_DATA PROVIDED:_
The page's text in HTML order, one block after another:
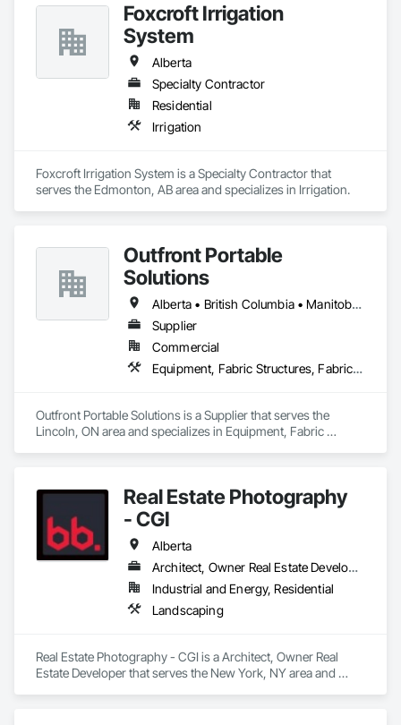
Foxcroft Irrigation
System
Alberta
Specialty Contractor
Residential
Irrigation
Foxcroft Irrigation System is a Specialty Contractor that
serves the Edmonton, AB area and specializes in Irrigation.
Outfront Portable
Solutions
Alberta • British Columbia • Manitoba • New Brunswick • Newfoundland and Labrador • Nova Scotia • Ontario • Prince Edward Island • Québec • Saskatchewan
Supplier
Commercial
Equipment, Fabric Structures, Fabricated Engineered Structures, Material Storage, Metal Fabrications, Planting Accessories, Temporary Fencing
Outfront Portable Solutions is a Supplier that serves the
Lincoln, ON area and specializes in Equipment, Fabric
Real Estate Photography
- CGI
Alberta
Architect, Owner Real Estate Developer
Industrial and Energy, Residential
Landscaping
Real Estate Photography - CGI is a Architect, Owner Real
Estate Developer that serves the New York, NY area and
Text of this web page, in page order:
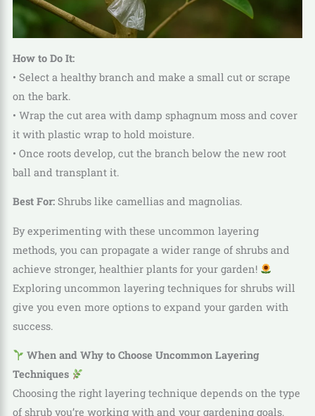
How to Do It:
• Select a healthy branch and make a small cut or scrape
on the bark.
• Wrap the cut area with damp sphagnum moss and cover
it with plastic wrap to hold moisture.
• Once roots develop, cut the branch below the new root
ball and transplant it.
Best For:Shrubs like camellias and magnolias.
By experimenting with these uncommon layering
methods, you can propagate a wider range of shrubs and
achieve stronger, healthier plants for your garden!
Exploring uncommon layering techniques for shrubs will
give you even more options to expand your garden with
success.
When and Why to Choose Uncommon Layering
Techniques
Choosing the right layering technique depends on the type
of shrub you’re working with and your gardening goals.
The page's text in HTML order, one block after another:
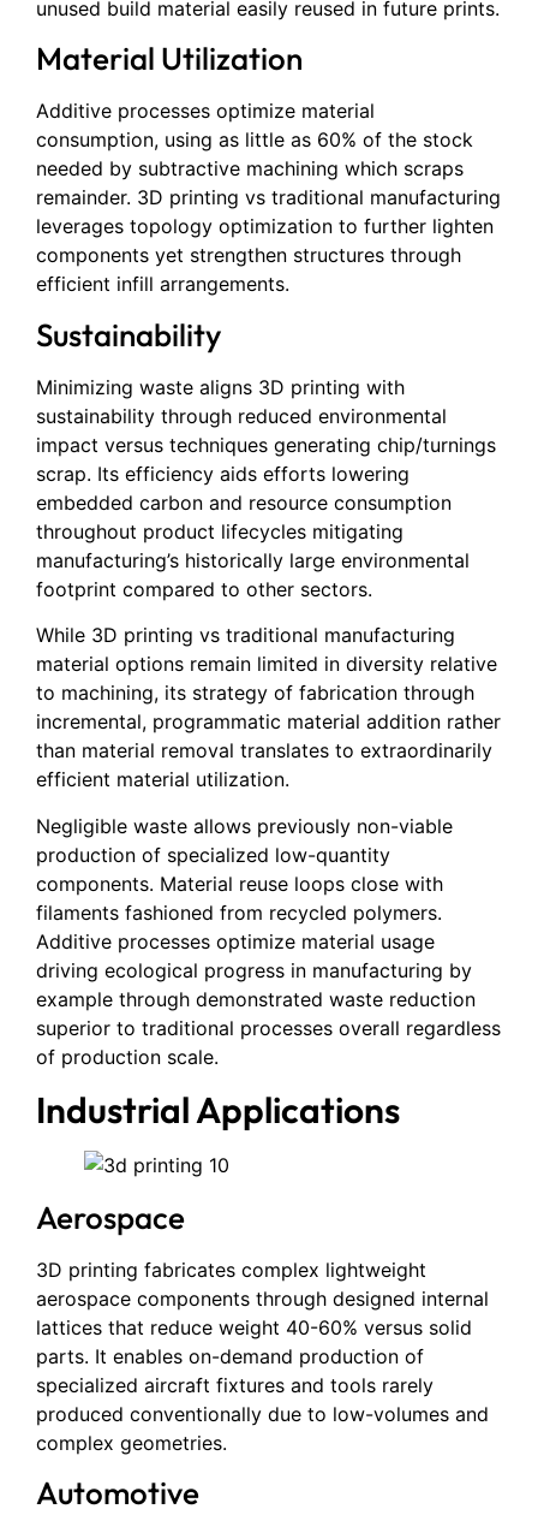
unused build material easily reused in future prints.
Material Utilization
Additive processes optimize material
consumption, using as little as 60% of the stock
needed by subtractive machining which scraps
remainder. 3D printing vs traditional manufacturing
leverages topology optimization to further lighten
components yet strengthen structures through
efficient infill arrangements.
Sustainability
Minimizing waste aligns 3D printing with
sustainability through reduced environmental
impact versus techniques generating chip/turnings
scrap. Its efficiency aids efforts lowering
embedded carbon and resource consumption
throughout product lifecycles mitigating
manufacturing’s historically large environmental
footprint compared to other sectors.
While 3D printing vs traditional manufacturing
material options remain limited in diversity relative
to machining, its strategy of fabrication through
incremental, programmatic material addition rather
than material removal translates to extraordinarily
efficient material utilization.
Negligible waste allows previously non-viable
production of specialized low-quantity
components. Material reuse loops close with
filaments fashioned from recycled polymers.
Additive processes optimize material usage
driving ecological progress in manufacturing by
example through demonstrated waste reduction
superior to traditional processes overall regardless
of production scale.
Industrial Applications
Aerospace
3D printing fabricates complex lightweight
aerospace components through designed internal
lattices that reduce weight 40-60% versus solid
parts. It enables on-demand production of
specialized aircraft fixtures and tools rarely
produced conventionally due to low-volumes and
complex geometries.
Automotive
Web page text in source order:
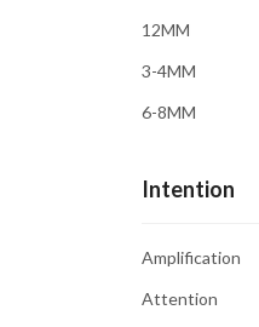
12MM
3-4MM
6-8MM
8MM
Intention
Amplification
Attention
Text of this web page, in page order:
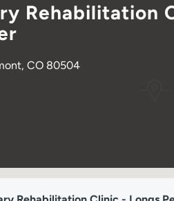
Rehabilitation
CO 80504
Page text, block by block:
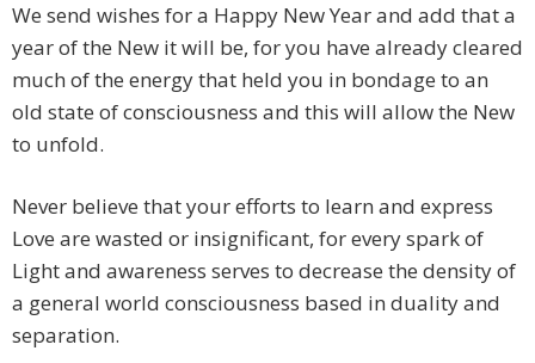
We send wishes for a Happy New Year and add that a
year of the New it will be, for you have already cleared
much of the energy that held you in bondage to an
old state of consciousness and this will allow the New
to unfold.
Never believe that your efforts to learn and express
Love are wasted or insignificant, for every spark of
Light and awareness serves to decrease the density of
a general world consciousness based in duality and
separation.
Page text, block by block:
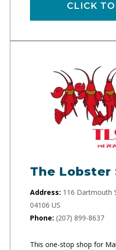
CLICK
The Lobster
Address: 116 Dartmouth
04106 US
Phone: (207) 899-8637
This one-stop shop for

_ACTIVITY:_
Review the preceding data and report every line that includes the string "branch".

_TASK ANSWER:_
• Select a healthy branch and make a small cut or scrape
• Once roots develop, cut the branch below the new root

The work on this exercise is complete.